▶ The data
------------------------------------------------
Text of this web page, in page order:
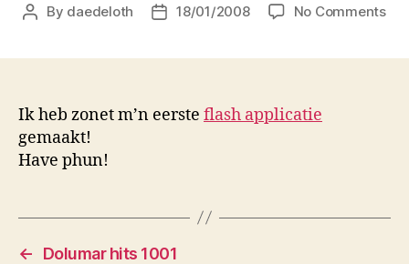
Post
By daedeloth
Post18/01/2008 No Commentson
Ik heb zonet m’n eerste flash applicatie
gemaakt!
Have phun!
←
Dolumar hits 1001
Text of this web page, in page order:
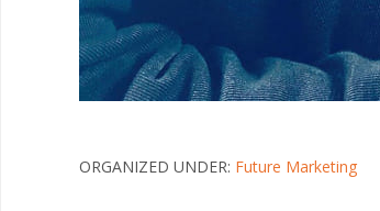
ORGANIZED UNDER: Future Marketing
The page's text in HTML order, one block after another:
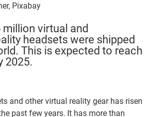
Pixabay
million virtual and
headsets were shipped
This is expected to reach
2025.
and other virtual reality gear has risen
past few years. It has more than
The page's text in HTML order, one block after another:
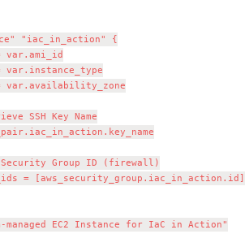
"iac_in_action" {
var.ami_id
var.instance_type
var.availability_zone
SSH Key Name
Group ID (firewall)
= [aws_security_group.iac_in_action.id]
managed EC2 Instance for IaC in Action"
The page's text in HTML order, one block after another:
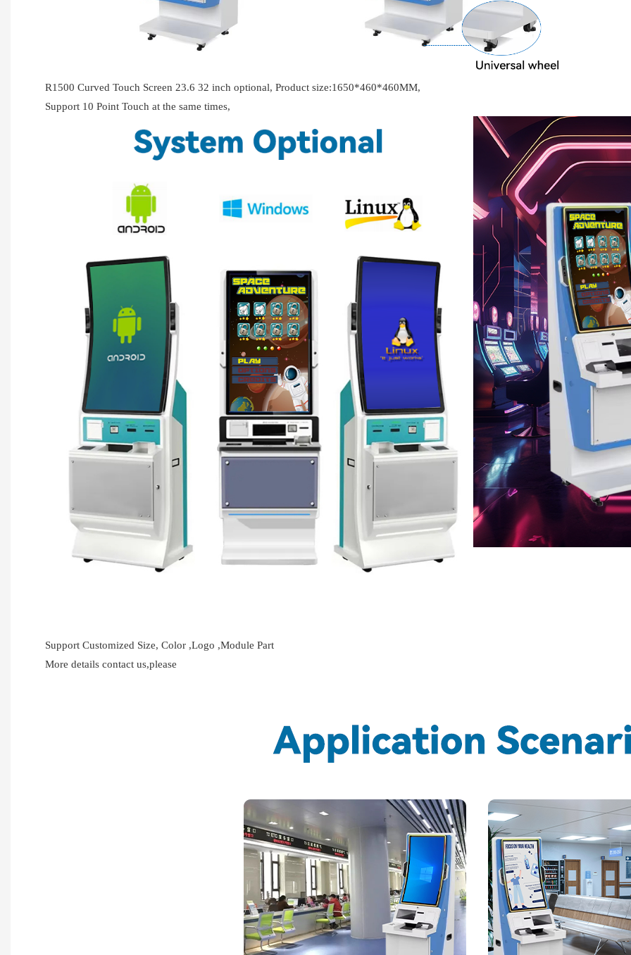
R1500 Curved Touch Screen 23.6 32 inch optional, Product size:1650*460*460MM,
Support 10 Point Touch at the same times,
Support Customized Size, Color ,Logo ,Module Part
More details contact us,please
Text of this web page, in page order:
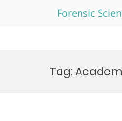
Forensic
Tag:
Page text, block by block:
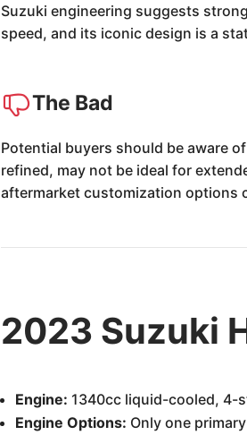
Suzuki engineering suggests
speed, and its iconic design is a
The Bad
Potential buyers should be aware
refined, may not be ideal for
aftermarket customization options
2023 Suzuki
Engine: 1340cc liquid-cooled, 4-
Engine Options: Only one
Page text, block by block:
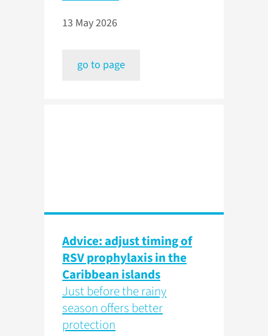
13 May 2026
go to page
Advice: adjust timing of
RSV prophylaxis in the
Caribbean islands
Just before the rainy
season offers better
protection
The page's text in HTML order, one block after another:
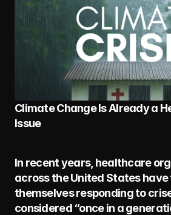
Climate Change Is Already a
Issue
In recent years, healthcare
across the United States have
themselves responding to
considered “once in a
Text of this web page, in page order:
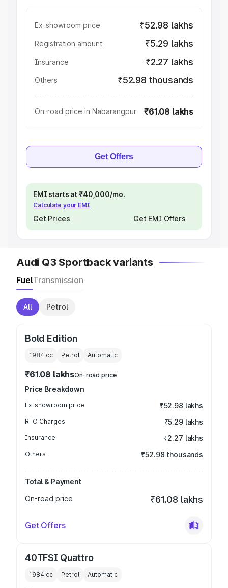
Ex-showroom price ₹52.98 lakhs
Registration amount ₹5.29 lakhs
Insurance ₹2.27 lakhs
Others ₹52.98 thousands
On-road price in Nabarangpur ₹61.08 lakhs
Get Offers
EMI starts at ₹40,000/mo.
Calculate your EMI
Get Prices Get EMI Offers
Audi Q3 Sportback variants
FuelTransmission
All Petrol
Bold Edition
1984 cc Petrol Automatic
₹61.08 lakhsOn-road price
Price Breakdown
Ex-showroom price ₹52.98 lakhs
RTO Charges ₹5.29 lakhs
Insurance ₹2.27 lakhs
Others ₹52.98 thousands
Total & Payment
On-road price
₹61.08 lakhs
Get Offers
40TFSI Quattro
1984 cc Petrol Automatic
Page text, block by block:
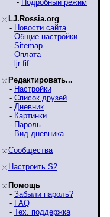
- Подробный режим
LJ.Rossia.org
- Новости сайта
- Общие настройки
- Sitemap
- Оплата
- ljr-fif
Редактировать...
- Настройки
- Список друзей
- Дневник
- Картинки
- Пароль
- Вид дневника
Сообщества
Настроить S2
Помощь
- Забыли пароль?
- FAQ
- Тех. поддержка
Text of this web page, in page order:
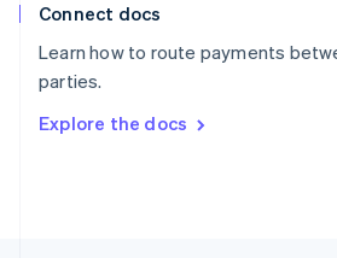
Connect docs
Learn how to route payments
parties.
Explore the docs
Spain
Sweden
Svenska
DeutschFrançais Italiano
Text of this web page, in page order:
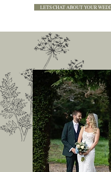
------------------------------------------------
▶ Problem statement
Please repeat every record exactly as it stands, leaving out any pictures.

▶ The completed task
Text of this web page, in page order:
Post
By daedeloth
Post18/01/2008 No Commentson
Ik heb zonet m’n eerste flash applicatie
gemaakt!
Have phun!
←
Dolumar hits 1001
Text of this web page, in page order:
ORGANIZED UNDER: Future Marketing
The page's text in HTML order, one block after another:
Pixabay
million virtual and
headsets were shipped
This is expected to reach
2025.
and other virtual reality gear has risen
past few years. It has more than
The page's text in HTML order, one block after another:
"iac_in_action" {
var.ami_id
var.instance_type
var.availability_zone
SSH Key Name
Group ID (firewall)
= [aws_security_group.iac_in_action.id]
managed EC2 Instance for IaC in Action"
The page's text in HTML order, one block after another:
R1500 Curved Touch Screen 23.6 32 inch optional, Product size:1650*460*460MM,
Support 10 Point Touch at the same times,
Support Customized Size, Color ,Logo ,Module Part
More details contact us,please
Text of this web page, in page order:
Forensic
Tag:
Page text, block by block:
Suzuki engineering suggests
speed, and its iconic design is a
The Bad
Potential buyers should be aware
refined, may not be ideal for
aftermarket customization options
2023 Suzuki
Engine: 1340cc liquid-cooled, 4-
Engine Options: Only one
Page text, block by block:
13 May 2026
go to page
Advice: adjust timing of
RSV prophylaxis in the
Caribbean islands
Just before the rainy
season offers better
protection
The page's text in HTML order, one block after another:
Climate Change Is Already a
Issue
In recent years, healthcare
across the United States have
themselves responding to
considered “once in a
Text of this web page, in page order:
Ex-showroom price ₹52.98 lakhs
Registration amount ₹5.29 lakhs
Insurance ₹2.27 lakhs
Others ₹52.98 thousands
On-road price in Nabarangpur ₹61.08 lakhs
Get Offers
EMI starts at ₹40,000/mo.
Calculate your EMI
Get Prices Get EMI Offers
Audi Q3 Sportback variants
FuelTransmission
All Petrol
Bold Edition
1984 cc Petrol Automatic
₹61.08 lakhsOn-road price
Price Breakdown
Ex-showroom price ₹52.98 lakhs
RTO Charges ₹5.29 lakhs
Insurance ₹2.27 lakhs
Others ₹52.98 thousands
Total & Payment
On-road price
₹61.08 lakhs
Get Offers
40TFSI Quattro
1984 cc Petrol Automatic
Page text, block by block:
- Подробный режим
LJ.Rossia.org
- Новости сайта
- Общие настройки
- Sitemap
- Оплата
- ljr-fif
Редактировать...
- Настройки
- Список друзей
- Дневник
- Картинки
- Пароль
- Вид дневника
Сообщества
Настроить S2
Помощь
- Забыли пароль?
- FAQ
- Тех. поддержка
Text of this web page, in page order:
Connect docs
Learn how to route payments
parties.
Explore the docs
Spain
Sweden
Svenska
DeutschFrançais Italiano
Text of this web page, in page order:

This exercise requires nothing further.